%%

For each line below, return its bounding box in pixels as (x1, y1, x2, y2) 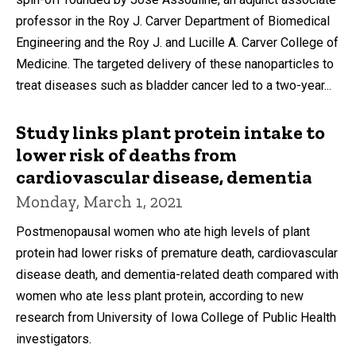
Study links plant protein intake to (16, 121, 325, 145)
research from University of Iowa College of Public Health (16, 310, 336, 326)
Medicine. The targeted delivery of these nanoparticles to (16, 56, 334, 72)
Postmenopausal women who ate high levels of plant (16, 224, 310, 240)
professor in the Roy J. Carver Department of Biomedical (16, 14, 330, 29)
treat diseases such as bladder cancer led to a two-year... (16, 78, 331, 94)
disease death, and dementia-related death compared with (16, 267, 339, 283)
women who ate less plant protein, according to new (16, 288, 304, 304)
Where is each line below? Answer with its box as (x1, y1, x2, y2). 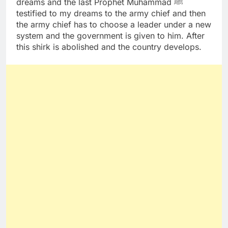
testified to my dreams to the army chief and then (16, 8, 206, 18)
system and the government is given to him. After (16, 30, 205, 41)
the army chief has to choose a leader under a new (16, 19, 211, 30)
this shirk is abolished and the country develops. (16, 41, 202, 52)
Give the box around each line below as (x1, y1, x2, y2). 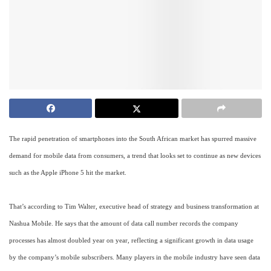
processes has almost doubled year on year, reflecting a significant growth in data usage (9, 237, 253, 244)
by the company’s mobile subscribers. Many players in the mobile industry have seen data (9, 254, 260, 261)
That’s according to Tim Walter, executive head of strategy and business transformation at (9, 203, 259, 211)
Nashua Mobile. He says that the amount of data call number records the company (9, 220, 238, 227)
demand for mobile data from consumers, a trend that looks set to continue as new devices (9, 152, 261, 160)
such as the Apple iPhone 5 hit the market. (9, 169, 126, 177)
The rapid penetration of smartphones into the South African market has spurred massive (9, 135, 256, 143)
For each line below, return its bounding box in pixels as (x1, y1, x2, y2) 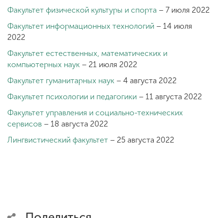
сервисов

%%

The task: Indicate how many lines of the material contain the string "protein", giving the number and nothing more.

Response: 2